[ACTIVITY]:
Reproduce the listing below from the line with "Mengenal Stenlis Lembaran" to the line with "dada a la mama (177, 35, 298, 51)", both lines included, character for character, minus any pictures.

[DATASET EXTRACT]:
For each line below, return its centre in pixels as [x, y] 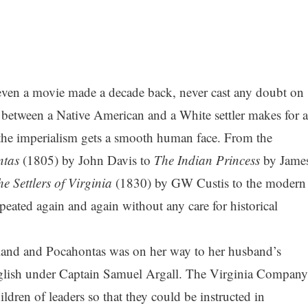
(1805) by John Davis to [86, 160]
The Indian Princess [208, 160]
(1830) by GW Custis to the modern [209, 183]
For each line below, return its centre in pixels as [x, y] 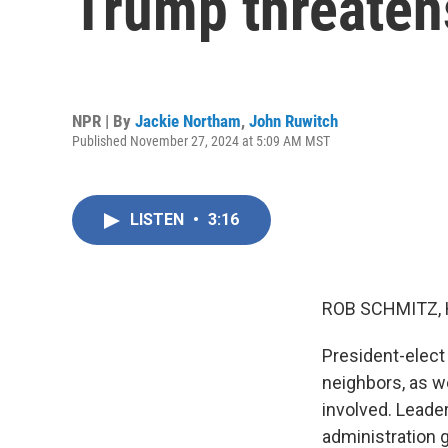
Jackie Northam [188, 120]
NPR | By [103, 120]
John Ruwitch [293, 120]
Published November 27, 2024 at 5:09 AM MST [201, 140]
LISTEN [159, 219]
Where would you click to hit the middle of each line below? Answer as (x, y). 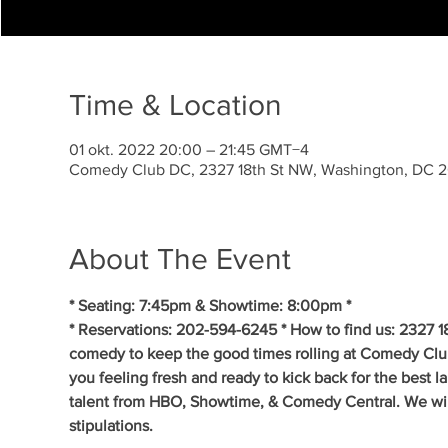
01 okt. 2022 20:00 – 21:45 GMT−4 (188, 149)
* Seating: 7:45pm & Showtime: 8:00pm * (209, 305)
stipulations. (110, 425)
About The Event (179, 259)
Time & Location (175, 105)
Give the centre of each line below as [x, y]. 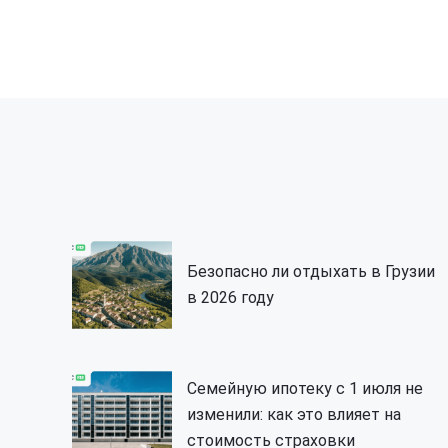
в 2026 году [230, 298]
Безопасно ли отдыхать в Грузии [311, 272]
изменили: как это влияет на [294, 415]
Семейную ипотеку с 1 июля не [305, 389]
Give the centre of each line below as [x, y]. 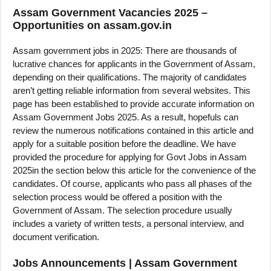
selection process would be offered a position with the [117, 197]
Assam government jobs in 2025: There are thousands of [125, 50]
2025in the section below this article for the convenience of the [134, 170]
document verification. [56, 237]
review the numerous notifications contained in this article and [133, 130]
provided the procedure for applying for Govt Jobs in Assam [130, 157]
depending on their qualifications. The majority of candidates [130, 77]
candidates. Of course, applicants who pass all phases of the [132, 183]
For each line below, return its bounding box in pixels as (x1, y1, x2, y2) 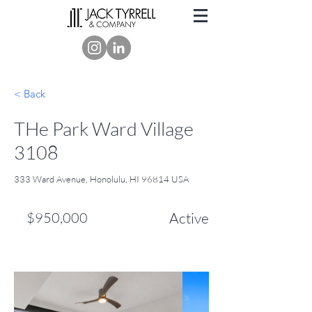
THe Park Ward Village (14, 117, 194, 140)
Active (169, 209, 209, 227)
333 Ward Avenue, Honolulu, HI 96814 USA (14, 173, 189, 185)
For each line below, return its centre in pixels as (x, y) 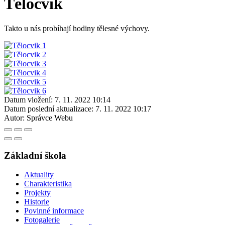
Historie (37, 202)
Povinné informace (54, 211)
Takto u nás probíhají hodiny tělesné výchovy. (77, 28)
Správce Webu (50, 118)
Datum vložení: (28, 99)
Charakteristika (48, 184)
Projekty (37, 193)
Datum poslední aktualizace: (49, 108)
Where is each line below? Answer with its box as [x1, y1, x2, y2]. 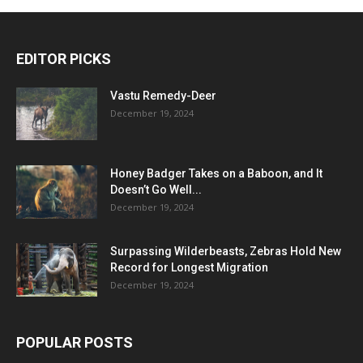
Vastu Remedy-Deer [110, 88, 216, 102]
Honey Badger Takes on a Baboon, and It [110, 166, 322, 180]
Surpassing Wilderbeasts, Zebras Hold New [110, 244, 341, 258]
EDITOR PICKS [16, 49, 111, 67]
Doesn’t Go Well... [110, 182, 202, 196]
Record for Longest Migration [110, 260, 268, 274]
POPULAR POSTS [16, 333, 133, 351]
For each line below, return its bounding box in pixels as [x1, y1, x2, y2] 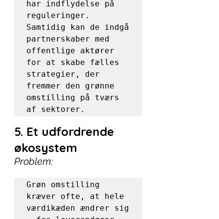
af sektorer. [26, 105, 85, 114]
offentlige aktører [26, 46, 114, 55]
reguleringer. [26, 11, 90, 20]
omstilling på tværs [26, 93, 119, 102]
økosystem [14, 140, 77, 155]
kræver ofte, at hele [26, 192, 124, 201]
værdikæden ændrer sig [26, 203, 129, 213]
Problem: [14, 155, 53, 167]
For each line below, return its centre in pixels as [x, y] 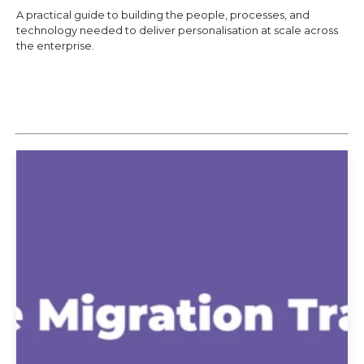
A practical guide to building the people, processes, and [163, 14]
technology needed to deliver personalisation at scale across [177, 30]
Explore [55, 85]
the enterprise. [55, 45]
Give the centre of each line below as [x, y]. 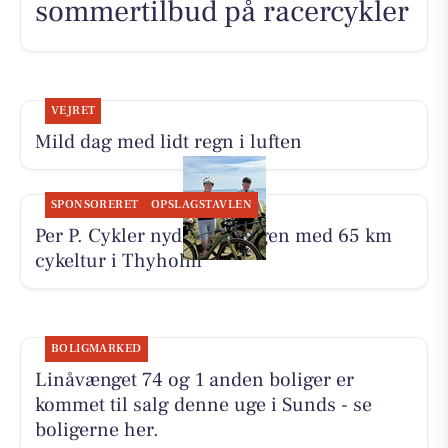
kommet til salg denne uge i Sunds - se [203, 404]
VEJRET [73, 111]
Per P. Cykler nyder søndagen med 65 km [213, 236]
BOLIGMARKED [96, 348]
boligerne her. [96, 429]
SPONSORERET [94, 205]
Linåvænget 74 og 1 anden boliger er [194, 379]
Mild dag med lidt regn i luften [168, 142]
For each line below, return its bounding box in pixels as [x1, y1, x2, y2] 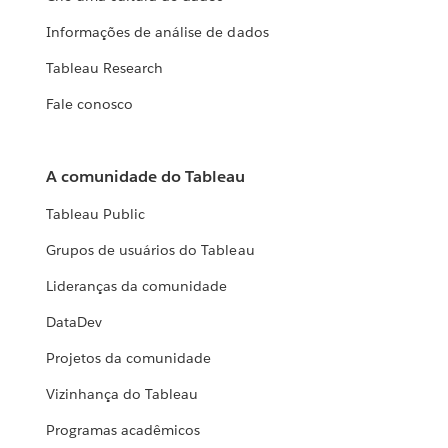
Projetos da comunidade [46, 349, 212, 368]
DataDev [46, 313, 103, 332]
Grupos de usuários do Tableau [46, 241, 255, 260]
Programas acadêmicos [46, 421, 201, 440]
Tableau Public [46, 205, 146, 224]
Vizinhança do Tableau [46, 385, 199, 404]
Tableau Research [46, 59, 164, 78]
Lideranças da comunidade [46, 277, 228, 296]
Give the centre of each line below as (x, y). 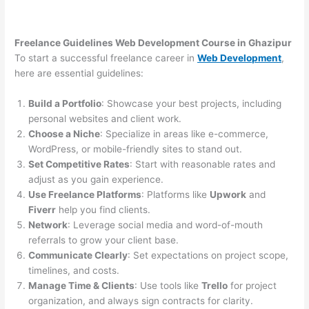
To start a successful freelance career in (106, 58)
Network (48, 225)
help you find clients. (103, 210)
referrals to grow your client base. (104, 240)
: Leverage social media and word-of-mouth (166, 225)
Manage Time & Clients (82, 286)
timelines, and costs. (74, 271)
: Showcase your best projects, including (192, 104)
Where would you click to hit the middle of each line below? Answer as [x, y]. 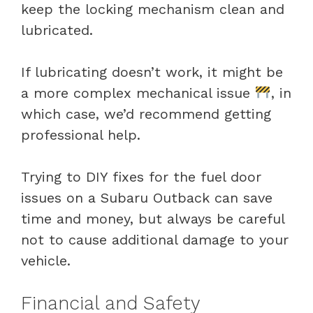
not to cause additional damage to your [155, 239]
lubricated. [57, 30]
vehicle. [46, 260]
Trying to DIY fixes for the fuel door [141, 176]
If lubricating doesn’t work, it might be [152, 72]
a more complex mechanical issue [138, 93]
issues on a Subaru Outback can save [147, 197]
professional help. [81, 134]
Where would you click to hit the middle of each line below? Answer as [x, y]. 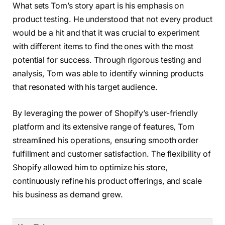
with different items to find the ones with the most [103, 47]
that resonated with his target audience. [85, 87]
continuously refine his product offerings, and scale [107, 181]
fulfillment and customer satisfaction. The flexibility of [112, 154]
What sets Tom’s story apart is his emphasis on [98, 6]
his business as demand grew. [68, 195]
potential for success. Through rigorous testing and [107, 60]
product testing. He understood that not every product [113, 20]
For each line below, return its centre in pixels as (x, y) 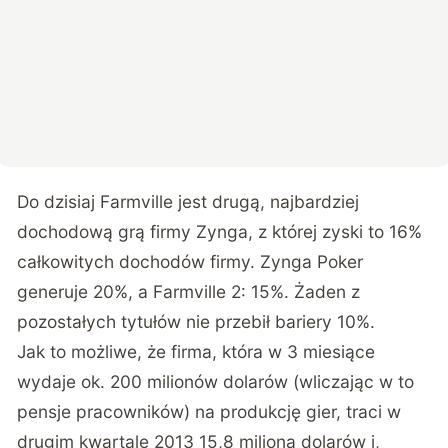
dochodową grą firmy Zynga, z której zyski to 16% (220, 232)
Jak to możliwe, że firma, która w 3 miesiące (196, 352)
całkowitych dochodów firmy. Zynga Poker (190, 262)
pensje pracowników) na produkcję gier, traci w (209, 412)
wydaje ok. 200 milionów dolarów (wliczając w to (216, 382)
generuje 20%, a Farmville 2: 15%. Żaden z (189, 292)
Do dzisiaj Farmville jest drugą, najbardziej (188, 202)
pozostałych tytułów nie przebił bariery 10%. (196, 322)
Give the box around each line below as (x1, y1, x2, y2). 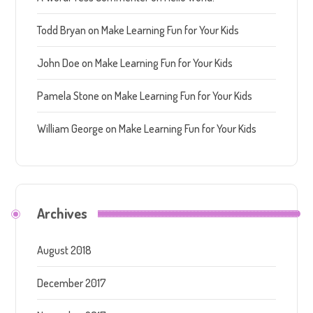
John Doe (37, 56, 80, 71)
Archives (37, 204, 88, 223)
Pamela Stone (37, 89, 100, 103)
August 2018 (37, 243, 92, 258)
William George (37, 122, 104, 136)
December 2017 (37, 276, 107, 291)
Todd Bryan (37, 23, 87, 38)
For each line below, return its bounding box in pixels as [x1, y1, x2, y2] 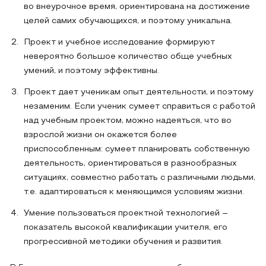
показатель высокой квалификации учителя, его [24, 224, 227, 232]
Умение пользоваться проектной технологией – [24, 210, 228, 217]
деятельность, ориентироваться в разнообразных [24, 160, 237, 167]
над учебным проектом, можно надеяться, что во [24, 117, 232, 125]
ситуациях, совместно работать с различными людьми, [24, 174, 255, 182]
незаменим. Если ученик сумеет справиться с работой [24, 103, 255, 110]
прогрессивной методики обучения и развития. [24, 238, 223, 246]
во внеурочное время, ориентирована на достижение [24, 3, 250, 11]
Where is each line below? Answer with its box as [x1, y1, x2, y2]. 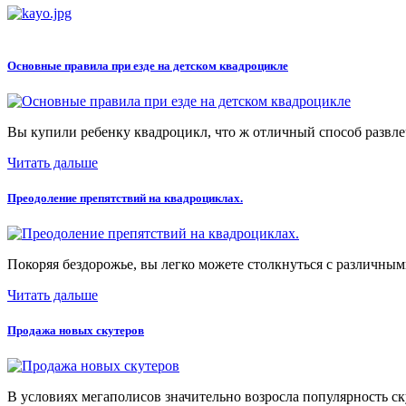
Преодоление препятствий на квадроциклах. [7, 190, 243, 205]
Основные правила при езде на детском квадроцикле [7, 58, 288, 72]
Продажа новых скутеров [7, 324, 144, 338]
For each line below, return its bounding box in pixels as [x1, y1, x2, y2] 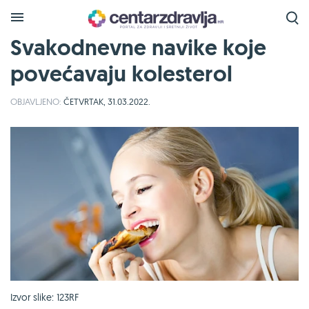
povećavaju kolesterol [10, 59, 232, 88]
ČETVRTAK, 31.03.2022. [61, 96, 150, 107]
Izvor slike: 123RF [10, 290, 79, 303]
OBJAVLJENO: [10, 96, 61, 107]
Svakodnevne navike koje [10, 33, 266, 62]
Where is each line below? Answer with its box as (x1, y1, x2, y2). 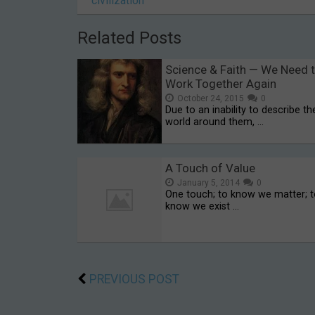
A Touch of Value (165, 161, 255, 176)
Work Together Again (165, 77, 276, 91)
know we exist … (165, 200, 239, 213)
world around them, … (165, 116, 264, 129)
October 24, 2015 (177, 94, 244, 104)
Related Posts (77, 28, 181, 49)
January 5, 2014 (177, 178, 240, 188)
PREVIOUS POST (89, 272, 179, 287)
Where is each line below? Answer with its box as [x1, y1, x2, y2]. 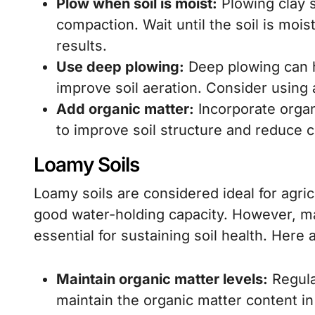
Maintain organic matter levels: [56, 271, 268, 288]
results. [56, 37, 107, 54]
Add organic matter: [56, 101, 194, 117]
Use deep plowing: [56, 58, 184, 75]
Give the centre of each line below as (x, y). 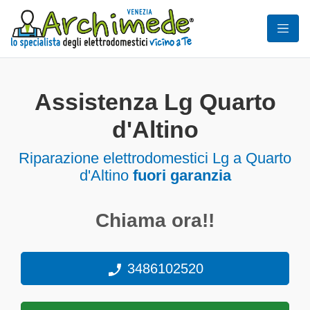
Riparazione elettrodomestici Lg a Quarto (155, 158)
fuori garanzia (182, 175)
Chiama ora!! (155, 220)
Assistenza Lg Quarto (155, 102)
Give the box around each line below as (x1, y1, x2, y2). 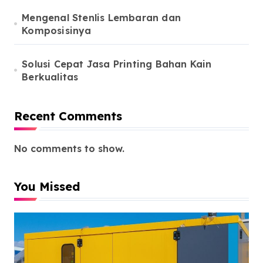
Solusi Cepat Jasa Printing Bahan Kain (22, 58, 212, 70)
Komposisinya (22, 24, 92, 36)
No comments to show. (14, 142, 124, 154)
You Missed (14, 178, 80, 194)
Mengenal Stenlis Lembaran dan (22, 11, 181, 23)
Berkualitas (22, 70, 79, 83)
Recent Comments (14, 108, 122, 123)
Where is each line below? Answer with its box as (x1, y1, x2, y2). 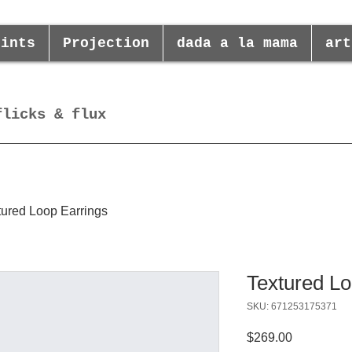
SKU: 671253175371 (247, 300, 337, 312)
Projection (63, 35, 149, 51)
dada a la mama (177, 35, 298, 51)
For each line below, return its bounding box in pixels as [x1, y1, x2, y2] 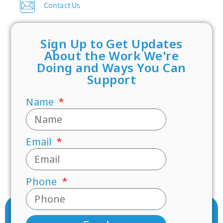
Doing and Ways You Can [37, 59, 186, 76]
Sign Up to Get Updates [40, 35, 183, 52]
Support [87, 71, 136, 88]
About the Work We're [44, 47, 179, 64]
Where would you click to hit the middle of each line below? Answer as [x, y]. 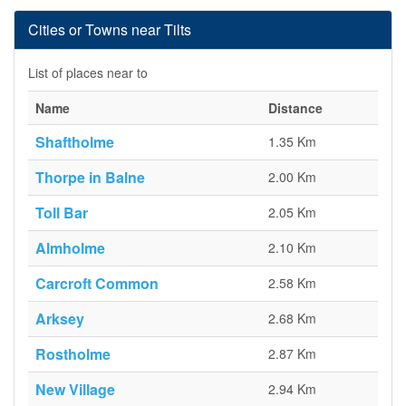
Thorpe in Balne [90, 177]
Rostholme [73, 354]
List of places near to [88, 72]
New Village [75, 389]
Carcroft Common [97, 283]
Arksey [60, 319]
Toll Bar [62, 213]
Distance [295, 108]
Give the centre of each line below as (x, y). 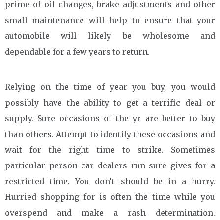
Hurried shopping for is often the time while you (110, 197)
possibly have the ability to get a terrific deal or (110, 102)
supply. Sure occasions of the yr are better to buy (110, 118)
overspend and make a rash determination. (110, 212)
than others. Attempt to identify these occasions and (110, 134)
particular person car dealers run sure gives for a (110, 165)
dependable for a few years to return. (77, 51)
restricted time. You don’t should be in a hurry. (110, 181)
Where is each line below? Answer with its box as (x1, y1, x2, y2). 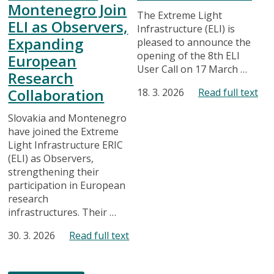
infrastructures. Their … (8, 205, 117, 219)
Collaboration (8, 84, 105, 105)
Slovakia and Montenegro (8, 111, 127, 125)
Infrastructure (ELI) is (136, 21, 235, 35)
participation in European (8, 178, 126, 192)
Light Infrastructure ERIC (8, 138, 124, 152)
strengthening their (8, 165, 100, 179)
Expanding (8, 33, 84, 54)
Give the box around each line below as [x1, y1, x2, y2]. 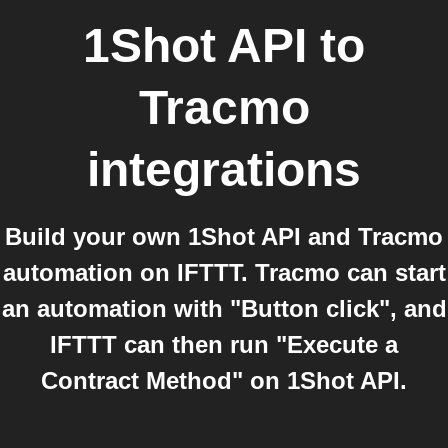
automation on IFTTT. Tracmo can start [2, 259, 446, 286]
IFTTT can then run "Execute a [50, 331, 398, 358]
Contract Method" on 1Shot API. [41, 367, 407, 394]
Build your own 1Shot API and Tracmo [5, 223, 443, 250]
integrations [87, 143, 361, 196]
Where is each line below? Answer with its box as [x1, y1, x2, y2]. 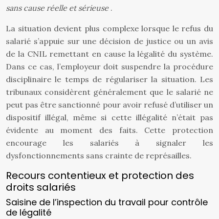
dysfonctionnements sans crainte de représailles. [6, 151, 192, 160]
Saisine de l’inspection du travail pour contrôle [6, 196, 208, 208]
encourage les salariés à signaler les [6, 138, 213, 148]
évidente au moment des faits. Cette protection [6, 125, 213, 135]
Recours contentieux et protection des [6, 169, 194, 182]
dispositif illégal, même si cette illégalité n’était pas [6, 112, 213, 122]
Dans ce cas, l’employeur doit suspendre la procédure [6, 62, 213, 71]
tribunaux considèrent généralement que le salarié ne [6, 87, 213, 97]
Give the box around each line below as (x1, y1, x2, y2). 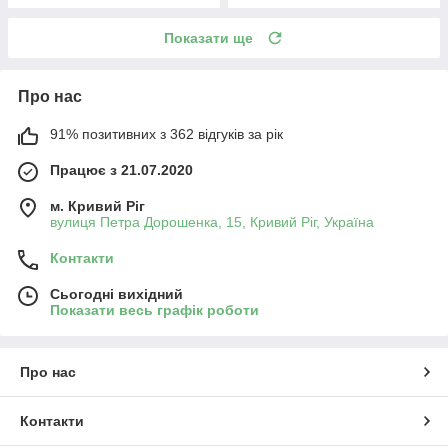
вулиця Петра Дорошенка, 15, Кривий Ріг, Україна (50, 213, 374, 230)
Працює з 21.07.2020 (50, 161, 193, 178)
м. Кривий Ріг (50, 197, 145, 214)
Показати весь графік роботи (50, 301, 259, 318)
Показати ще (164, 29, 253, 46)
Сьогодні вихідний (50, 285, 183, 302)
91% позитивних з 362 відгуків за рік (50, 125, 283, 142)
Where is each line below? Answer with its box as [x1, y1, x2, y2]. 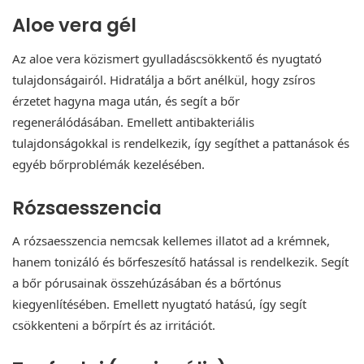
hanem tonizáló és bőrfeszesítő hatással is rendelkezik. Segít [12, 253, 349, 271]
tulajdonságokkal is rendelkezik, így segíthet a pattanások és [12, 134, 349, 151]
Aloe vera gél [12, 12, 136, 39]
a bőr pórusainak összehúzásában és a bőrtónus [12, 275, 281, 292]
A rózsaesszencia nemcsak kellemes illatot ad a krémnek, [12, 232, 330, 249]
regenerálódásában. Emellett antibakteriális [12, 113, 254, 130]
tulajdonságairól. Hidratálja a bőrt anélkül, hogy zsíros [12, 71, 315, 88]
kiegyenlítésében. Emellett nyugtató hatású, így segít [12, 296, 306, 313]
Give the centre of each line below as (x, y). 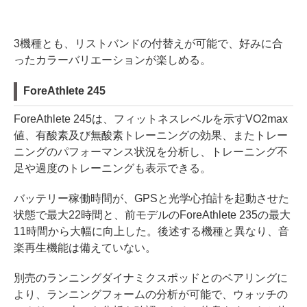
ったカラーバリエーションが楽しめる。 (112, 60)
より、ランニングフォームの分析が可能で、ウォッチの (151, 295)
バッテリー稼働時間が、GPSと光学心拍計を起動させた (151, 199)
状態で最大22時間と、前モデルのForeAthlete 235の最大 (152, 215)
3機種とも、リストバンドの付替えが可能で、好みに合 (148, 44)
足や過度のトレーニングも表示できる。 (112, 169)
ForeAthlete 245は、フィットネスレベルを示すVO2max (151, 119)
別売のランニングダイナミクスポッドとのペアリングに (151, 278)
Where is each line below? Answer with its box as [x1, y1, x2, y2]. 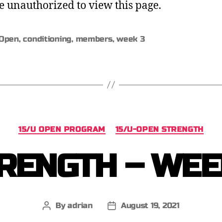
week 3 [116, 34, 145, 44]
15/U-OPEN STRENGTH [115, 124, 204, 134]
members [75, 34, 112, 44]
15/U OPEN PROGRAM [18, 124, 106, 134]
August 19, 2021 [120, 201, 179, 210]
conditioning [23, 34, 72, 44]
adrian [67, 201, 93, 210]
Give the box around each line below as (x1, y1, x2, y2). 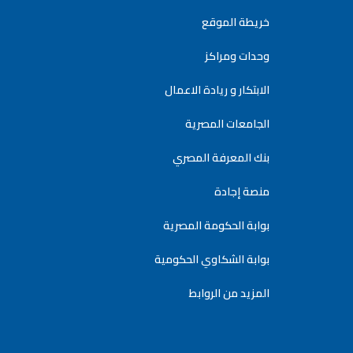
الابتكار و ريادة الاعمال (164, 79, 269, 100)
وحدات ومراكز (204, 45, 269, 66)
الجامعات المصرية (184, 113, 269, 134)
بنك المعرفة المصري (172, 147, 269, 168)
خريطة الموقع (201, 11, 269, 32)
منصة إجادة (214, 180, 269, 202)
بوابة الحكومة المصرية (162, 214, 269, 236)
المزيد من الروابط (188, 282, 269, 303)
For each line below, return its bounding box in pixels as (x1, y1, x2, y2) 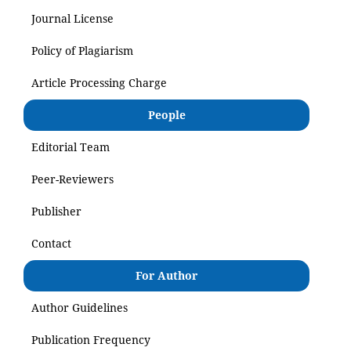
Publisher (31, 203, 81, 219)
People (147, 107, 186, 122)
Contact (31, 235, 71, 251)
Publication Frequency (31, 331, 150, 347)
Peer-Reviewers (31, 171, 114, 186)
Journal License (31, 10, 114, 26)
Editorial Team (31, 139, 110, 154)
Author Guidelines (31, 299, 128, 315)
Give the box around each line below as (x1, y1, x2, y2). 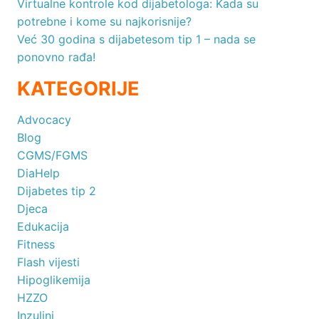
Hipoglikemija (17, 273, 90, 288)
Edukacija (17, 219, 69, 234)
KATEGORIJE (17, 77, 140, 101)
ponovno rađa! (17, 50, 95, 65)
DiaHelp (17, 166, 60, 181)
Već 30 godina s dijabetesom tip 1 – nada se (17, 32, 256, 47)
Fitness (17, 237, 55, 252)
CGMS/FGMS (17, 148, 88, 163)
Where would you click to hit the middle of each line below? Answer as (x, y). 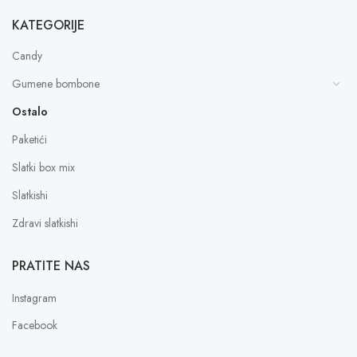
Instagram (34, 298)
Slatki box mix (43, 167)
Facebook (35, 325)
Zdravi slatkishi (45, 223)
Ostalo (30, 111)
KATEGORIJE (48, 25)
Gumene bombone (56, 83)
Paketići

[EXERCISE RESULT]:
Mengenal Stenlis Lembaran dan (22, 11, 181, 23)
Berkualitas (22, 70, 79, 83)
Recent Comments (14, 108, 122, 123)
Where is each line below? Answer with its box as (x1, y1, x2, y2). 
SKU: 671253175371 (247, 300, 337, 312)
Projection (63, 35, 149, 51)
dada a la mama (177, 35, 298, 51)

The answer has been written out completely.